A logger module for _picky_ [OpenStudio](https://openstudio.net) [Measure](https://nrel.github.io/OpenStudio-user-documentation/reference/measure_writing_guide/) developers who wish to select what gets logged to which target (e.g. OpenStudio _runner_ vs custom JSON file). Add:

```
gem "oslg", git: "https://github.com/rd2/oslg", branch: "main"
```

... in a v2.1 [bundled](https://bundler.io) _Measure_ development environment "Gemfile" (or instead as a _gemspec_ dependency), and then run:

```
bundle install (or 'bundle update')
```

### OpenStudio & EnergyPlus

In most cases, critical (and many non-critical) OpenStudio anomalies will be caught by EnergyPlus at the start of a simulation. Standalone applications (e.g. _Apply Measures Now_) or [SDK](https://openstudio-sdk-documentation.s3.amazonaws.com/index.html)-based iterative solutions can't rely on EnergyPlus to catch such errors - and somehow warn users of potentially invalid results. This Ruby module provides developers a means to log warnings, as well as non-fatal & fatal errors, that may eventually put OpenStudio's (or EnergyPlus') internal processes at risk.
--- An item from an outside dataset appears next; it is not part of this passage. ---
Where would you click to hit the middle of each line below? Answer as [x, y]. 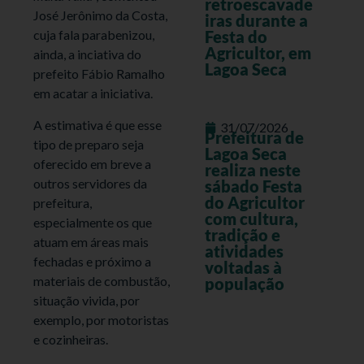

Developers are free to decide how to harness __oslg__ as they see fit, e.g. output logged WARNING messages to the OpenStudio _runner_, while writing out DEBUG messages to a bug report file.

### Recommended use

As a Ruby module, one can access __oslg__ by _extending_ a measure module or class:

```
module M
  extend OSlg
  ...
end
```

Ordered __oslg__ levels (or CONSTANTS), from benign to severe:

```
DEBUG
INFO
WARN
ERROR
FATAL
```

DEBUG messages aren't benign at all, but are certainly less informative for the typical Measure user.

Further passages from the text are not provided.